Raw data Start Marker
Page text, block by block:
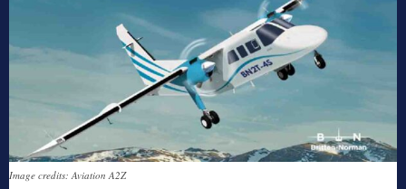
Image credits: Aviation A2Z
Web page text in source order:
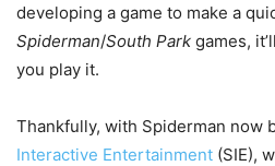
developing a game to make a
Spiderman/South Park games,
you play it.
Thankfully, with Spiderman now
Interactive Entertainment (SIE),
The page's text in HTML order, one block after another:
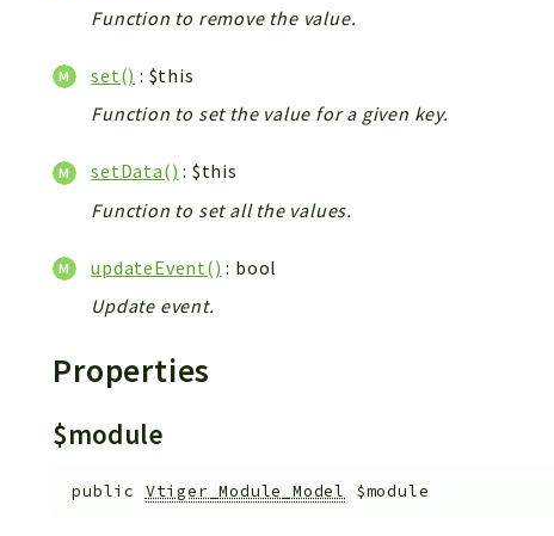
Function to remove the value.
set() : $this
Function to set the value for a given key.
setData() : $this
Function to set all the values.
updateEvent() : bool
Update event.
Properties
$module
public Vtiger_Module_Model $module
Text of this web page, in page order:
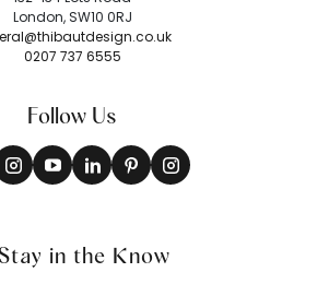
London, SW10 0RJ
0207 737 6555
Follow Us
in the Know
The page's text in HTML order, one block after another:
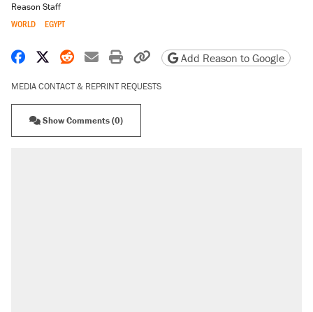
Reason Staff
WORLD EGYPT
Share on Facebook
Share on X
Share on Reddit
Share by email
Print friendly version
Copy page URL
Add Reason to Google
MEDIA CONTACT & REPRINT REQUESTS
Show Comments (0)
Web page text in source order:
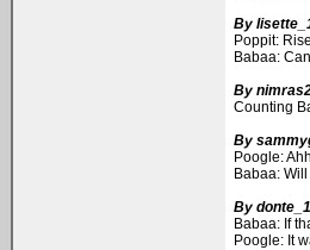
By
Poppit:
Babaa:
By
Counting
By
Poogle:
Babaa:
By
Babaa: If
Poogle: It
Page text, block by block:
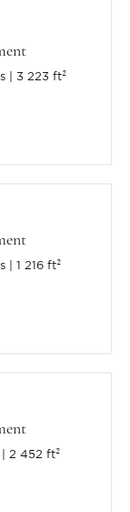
Raw data End Marker
Wherever a picture appears in the material above, skip it and copy the rest without change.

Page text, block by block:
Image credits: Aviation A2Z
Web page text in source order:
developing a game to make a
Spiderman/South Park games,
you play it.
Thankfully, with Spiderman now
Interactive Entertainment (SIE),
The page's text in HTML order, one block after another:
Function to remove the value.
set() : $this
Function to set the value for a given key.
setData() : $this
Function to set all the values.
updateEvent() : bool
Update event.
Properties
$module
public Vtiger_Module_Model $module
Text of this web page, in page order:
London, SW10 0RJ
0207 737 6555
Follow Us
in the Know
The page's text in HTML order, one block after another:
Reason Staff
WORLD EGYPT
Share on Facebook
Share on X
Share on Reddit
Share by email
Print friendly version
Copy page URL
Add Reason to Google
MEDIA CONTACT & REPRINT REQUESTS
Show Comments (0)
Web page text in source order:
By
Poppit:
Babaa:
By
Counting
By
Poogle:
Babaa:
By
Babaa: If
Poogle: It
Page text, block by block:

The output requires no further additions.